I left behind my network of friends and family to live and write in Australia, and the truth is that I haven’t established as rich and rooted a life there as I did in Dublin or London. Of course I haven’t. It’s only been a year for one thing, and for another, I’ve elected to write books and work on this Substack, which requires establishing no in-person professional connections. No water cooler chats. There are no team away days at which I might roll eyes in irritation with a likeminded colleague and no group projects which might be a route to making friends. It is a life of splendid isolation. I have seen more people socially this last week in London than I have in the entire year I’ve lived in Australia.
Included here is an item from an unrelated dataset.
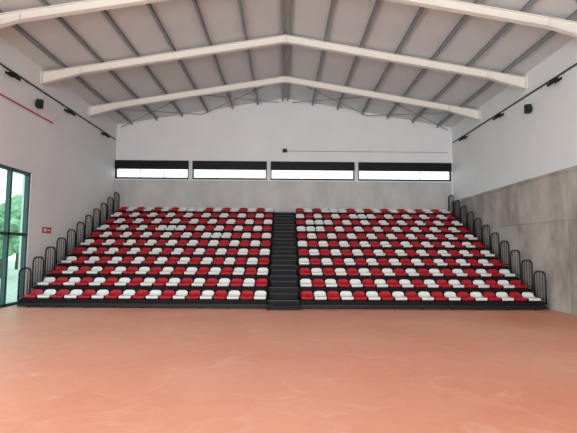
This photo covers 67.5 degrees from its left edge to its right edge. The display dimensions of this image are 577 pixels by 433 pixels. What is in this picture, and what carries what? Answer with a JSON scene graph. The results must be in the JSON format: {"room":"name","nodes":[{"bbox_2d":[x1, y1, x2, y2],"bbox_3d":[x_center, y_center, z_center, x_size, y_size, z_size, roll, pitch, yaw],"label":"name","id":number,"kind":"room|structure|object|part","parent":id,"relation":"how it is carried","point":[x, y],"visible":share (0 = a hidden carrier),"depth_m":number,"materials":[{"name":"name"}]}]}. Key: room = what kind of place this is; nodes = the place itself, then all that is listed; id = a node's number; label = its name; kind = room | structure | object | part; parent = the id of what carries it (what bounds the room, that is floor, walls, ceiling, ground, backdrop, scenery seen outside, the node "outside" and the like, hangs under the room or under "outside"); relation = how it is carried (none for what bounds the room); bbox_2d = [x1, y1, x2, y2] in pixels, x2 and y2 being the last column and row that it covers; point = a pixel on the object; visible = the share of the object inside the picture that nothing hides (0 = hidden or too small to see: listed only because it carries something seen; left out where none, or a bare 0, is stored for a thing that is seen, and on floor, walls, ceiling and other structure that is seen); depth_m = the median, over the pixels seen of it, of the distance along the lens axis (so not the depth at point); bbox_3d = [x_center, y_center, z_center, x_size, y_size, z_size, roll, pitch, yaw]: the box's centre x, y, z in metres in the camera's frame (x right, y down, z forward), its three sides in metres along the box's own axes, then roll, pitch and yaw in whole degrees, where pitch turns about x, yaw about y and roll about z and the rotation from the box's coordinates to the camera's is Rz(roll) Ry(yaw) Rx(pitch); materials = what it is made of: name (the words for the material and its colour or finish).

But I’m okay with that — it’s a consequence of the life I’ve chosen to live, and generally quite a pleasant one if, like me, you’re a solitary person anyway. I left London in part so that I’d no longer have the safety net of desk cover under fluorescent lights at some newspaper or magazine to supplement my income when I needed it. That safety net made me reliant, and it prevented me from finishing my book. Australia freed me up to do it, and to write the second one, which I’m working on now.
So emigrating was the right choice. I don’t regret it for an instant. Like all choices, it brings its own unique costs and benefits from having to switch your favourite brand of biscuit to accepting that you just can’t be physically present in the lives of your friends. For a long time, I felt trapped in my London life. Now, I feel free. I feel intensely lucky, if far away from almost all of the people I feel the deepest connection to. That’s undoubtedly a high cost to pay.
Will we stay? I don’t know. I also don’t know when I’ll know. Part of living in the world now seems to entail a radical acceptance of uncertainty. There is a feeling of rudderlessness an inconstancy to everything. Sometimes you have to focus on immersing in this moment rather than planning for the next, in the hope that the answer will present itself eventually. Emigration is a powerful exercise in taking control of your life followed by a deeply humbling realisation that you have less control than you thought. The future will come regardless. In the interim, I’ll be writing — it’s what I emigrated to do.
The update on your 'whole new life' brought back memories of my own emigration, albeit a much shorter distance than yours. We moved from Toronto to Phoenix 33 years ago, and while it was difficult early on, it has been a really good home for us. My wish for you is to be as pleased with your new home as we have been with ours. I'm looking forward to reading your new book. All the best.
A great read, as ever. As someone who emigrated to Australia and returned I recognised that shift towards becoming comfortable in the uncertain. I wonder if you also notice a peculiar feeling on your home trips, as though there was this tiny new gap between you and your loved ones?